-- Opening Marker --

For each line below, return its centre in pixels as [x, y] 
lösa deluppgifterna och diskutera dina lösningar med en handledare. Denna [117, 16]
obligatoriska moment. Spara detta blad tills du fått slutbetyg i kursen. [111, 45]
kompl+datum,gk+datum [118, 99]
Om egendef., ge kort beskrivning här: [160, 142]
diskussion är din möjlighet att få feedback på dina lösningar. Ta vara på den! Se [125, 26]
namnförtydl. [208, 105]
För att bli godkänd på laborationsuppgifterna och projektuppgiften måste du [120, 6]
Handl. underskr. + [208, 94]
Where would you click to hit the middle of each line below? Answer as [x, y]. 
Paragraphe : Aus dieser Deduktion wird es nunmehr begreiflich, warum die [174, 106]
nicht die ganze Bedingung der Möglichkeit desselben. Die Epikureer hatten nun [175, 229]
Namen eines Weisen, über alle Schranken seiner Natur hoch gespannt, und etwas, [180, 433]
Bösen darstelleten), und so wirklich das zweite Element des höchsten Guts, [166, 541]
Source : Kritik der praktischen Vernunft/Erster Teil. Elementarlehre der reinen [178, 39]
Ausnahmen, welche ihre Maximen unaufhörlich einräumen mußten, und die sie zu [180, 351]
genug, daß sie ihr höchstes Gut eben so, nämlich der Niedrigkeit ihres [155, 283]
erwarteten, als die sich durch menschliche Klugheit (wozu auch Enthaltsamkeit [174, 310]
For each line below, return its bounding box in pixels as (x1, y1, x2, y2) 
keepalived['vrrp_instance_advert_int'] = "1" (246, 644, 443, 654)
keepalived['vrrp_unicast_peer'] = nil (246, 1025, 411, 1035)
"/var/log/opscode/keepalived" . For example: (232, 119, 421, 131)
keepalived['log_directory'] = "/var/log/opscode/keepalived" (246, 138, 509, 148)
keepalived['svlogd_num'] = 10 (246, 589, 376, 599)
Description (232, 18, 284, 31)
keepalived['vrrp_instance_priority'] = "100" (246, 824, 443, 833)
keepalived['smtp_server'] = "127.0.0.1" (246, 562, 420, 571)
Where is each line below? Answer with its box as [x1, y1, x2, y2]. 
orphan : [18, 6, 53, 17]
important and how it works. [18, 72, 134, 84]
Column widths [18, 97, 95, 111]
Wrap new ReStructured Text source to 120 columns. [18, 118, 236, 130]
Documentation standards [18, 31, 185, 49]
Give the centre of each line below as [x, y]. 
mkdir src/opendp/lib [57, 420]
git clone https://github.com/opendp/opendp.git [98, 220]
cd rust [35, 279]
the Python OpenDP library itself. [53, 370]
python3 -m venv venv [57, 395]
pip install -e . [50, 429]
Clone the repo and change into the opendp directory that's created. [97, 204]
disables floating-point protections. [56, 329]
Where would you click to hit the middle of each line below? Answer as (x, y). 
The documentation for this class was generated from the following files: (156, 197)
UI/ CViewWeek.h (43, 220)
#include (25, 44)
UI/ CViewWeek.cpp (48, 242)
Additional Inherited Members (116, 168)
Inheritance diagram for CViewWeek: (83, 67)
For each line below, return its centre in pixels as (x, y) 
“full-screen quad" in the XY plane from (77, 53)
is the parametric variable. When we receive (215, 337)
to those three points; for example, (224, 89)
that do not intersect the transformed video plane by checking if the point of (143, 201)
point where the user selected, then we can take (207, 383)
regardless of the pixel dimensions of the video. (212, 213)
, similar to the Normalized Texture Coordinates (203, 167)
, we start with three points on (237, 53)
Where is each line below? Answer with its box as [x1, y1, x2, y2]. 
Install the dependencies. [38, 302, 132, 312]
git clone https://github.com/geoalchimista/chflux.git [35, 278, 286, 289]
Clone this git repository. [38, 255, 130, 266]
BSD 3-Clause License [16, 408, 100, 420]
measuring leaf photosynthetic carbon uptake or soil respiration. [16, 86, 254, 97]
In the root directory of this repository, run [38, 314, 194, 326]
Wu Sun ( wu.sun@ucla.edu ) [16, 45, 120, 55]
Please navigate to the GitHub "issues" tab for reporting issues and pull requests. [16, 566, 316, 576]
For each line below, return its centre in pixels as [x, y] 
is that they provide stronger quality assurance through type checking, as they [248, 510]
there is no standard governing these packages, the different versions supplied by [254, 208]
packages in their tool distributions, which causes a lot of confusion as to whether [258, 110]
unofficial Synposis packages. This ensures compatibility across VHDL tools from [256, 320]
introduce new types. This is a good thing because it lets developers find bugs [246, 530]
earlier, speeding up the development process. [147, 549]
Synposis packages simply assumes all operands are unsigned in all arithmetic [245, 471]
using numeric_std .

-- Closing Marker --

# Work required:
Retrieve every line above holding the word "centre".

# Result:
For each line below, return its centre in pixels as [x, y] 
Give the centre of each line below as [x, y]. 
For each line below, return its centre in pixels as (x, y) 
For each line below, return its centre in pixels as [x, y] 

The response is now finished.